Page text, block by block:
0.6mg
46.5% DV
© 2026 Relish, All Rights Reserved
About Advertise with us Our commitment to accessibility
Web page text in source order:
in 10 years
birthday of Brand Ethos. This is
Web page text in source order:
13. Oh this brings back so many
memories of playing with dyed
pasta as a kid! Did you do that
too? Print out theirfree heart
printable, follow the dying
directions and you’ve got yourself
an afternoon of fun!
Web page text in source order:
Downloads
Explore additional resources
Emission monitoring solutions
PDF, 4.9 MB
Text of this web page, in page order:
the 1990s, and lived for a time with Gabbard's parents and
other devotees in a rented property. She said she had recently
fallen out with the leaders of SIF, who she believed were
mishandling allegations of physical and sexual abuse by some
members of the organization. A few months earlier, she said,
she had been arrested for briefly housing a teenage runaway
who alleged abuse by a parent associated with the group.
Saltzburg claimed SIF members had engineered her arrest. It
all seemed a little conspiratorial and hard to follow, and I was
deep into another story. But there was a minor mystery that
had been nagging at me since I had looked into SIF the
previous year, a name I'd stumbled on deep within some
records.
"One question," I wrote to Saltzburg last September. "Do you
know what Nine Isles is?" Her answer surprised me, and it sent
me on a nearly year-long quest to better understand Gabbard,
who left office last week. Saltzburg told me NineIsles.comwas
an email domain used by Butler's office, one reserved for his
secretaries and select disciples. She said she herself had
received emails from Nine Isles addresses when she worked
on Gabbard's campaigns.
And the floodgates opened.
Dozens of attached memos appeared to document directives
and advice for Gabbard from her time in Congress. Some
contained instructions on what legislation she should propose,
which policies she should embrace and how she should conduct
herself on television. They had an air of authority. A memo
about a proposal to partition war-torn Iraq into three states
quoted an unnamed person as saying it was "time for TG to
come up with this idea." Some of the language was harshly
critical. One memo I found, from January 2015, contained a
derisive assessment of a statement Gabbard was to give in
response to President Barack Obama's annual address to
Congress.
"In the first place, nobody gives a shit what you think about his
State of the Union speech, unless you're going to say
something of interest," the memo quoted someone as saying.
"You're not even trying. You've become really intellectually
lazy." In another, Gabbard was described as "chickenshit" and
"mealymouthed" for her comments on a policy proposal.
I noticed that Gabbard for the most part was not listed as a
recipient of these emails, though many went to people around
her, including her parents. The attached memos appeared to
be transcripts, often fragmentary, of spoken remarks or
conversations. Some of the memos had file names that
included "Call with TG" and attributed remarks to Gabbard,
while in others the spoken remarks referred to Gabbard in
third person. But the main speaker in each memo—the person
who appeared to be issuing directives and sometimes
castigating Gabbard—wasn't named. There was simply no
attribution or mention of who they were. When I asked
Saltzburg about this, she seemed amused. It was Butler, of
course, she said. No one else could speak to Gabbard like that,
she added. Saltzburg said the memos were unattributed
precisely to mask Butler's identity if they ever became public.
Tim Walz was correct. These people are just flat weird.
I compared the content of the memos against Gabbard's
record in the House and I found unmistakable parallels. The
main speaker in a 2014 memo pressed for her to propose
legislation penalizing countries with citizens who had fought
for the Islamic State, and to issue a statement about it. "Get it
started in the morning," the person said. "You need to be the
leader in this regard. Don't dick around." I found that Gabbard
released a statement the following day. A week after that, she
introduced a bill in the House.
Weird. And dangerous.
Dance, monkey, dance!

---

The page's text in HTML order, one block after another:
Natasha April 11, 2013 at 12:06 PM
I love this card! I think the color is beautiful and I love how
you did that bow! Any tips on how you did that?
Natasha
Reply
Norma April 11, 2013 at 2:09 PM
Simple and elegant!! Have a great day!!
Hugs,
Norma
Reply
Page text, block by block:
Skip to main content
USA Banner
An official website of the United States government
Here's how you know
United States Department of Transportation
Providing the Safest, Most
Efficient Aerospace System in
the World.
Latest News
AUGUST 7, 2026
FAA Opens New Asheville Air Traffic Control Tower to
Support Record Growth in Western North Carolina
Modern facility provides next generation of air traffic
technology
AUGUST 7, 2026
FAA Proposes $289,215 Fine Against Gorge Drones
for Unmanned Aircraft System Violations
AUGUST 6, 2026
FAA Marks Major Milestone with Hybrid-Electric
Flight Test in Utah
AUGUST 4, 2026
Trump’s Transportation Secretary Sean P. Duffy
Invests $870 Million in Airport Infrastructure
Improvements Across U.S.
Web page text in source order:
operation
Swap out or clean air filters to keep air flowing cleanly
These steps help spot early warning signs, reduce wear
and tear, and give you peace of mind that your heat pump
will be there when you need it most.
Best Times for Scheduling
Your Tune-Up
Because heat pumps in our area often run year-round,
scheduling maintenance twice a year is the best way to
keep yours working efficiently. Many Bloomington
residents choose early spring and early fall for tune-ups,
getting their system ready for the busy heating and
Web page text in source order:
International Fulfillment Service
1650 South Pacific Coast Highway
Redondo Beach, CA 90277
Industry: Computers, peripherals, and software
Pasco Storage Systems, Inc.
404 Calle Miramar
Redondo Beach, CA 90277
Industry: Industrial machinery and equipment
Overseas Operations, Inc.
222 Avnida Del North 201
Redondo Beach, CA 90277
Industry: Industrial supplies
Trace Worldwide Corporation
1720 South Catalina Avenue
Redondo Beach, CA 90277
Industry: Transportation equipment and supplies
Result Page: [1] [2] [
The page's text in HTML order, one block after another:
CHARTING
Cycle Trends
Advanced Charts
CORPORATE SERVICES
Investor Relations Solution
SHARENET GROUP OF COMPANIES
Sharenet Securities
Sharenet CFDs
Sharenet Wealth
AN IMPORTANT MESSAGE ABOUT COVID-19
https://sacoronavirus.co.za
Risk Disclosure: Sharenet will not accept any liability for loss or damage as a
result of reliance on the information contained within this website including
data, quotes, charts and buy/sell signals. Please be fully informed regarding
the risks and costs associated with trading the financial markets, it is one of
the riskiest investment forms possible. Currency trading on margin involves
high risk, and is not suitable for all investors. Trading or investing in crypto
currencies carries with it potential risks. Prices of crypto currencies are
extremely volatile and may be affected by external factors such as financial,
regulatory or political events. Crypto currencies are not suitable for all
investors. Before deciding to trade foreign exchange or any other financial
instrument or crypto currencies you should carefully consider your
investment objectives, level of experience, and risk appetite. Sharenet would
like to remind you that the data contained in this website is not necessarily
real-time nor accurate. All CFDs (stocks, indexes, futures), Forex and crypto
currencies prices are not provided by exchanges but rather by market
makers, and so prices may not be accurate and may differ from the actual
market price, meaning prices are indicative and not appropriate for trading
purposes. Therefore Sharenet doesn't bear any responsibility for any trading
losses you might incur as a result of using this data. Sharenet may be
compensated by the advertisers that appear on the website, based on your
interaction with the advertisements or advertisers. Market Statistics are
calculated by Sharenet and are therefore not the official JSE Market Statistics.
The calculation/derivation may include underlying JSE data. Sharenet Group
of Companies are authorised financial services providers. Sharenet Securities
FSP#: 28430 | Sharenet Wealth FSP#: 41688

Work to complete -
Copy out each line of the data above, exactly, if it lies between the line holding "course, she said." and the line holding "legislation penalizing countries", inclusive; copy no other line.

Response to this task -
course, she said. No one else could speak to Gabbard like that,
she added. Saltzburg said the memos were unattributed
precisely to mask Butler's identity if they ever became public.
Tim Walz was correct. These people are just flat weird.
I compared the content of the memos against Gabbard's
record in the House and I found unmistakable parallels. The
main speaker in a 2014 memo pressed for her to propose
legislation penalizing countries with citizens who had fought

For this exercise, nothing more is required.